Copy the listing below letter for letter, passing over each picture.

Provided data:
______________________________

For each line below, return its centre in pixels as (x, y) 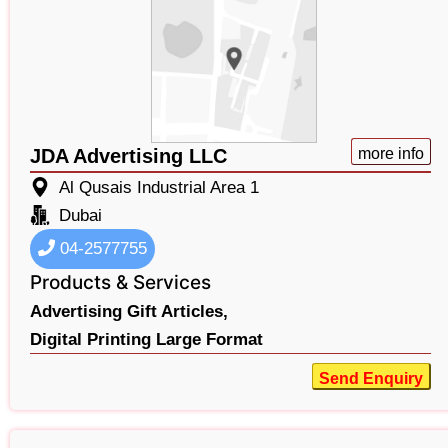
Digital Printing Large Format (146, 339)
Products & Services (120, 282)
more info (390, 153)
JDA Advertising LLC (128, 155)
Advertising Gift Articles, (129, 311)
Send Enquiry (370, 378)
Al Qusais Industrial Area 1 (159, 187)
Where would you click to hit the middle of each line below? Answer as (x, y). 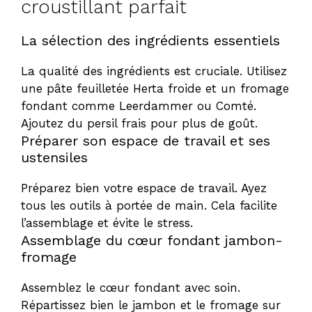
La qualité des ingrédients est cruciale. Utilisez (154, 71)
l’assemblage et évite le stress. (107, 223)
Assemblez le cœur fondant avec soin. (131, 287)
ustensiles (54, 157)
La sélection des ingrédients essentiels (150, 40)
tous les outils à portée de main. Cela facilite (149, 205)
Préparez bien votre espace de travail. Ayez (144, 188)
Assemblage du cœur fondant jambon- (152, 240)

______________________________

Written answer:
For each line below, return its centre in pixels as (x, y) 
Digital Printing Large Format (146, 339)
Products & Services (120, 282)
more info (390, 153)
JDA Advertising LLC (128, 155)
Advertising Gift Articles, (129, 311)
Send Enquiry (370, 378)
Al Qusais Industrial Area 1 (159, 187)
Where would you click to hit the middle of each line below? Answer as (x, y). 
La qualité des ingrédients est cruciale. Utilisez (154, 71)
l’assemblage et évite le stress. (107, 223)
Assemblez le cœur fondant avec soin. (131, 287)
ustensiles (54, 157)
La sélection des ingrédients essentiels (150, 40)
tous les outils à portée de main. Cela facilite (149, 205)
Préparez bien votre espace de travail. Ayez (144, 188)
Assemblage du cœur fondant jambon- (152, 240)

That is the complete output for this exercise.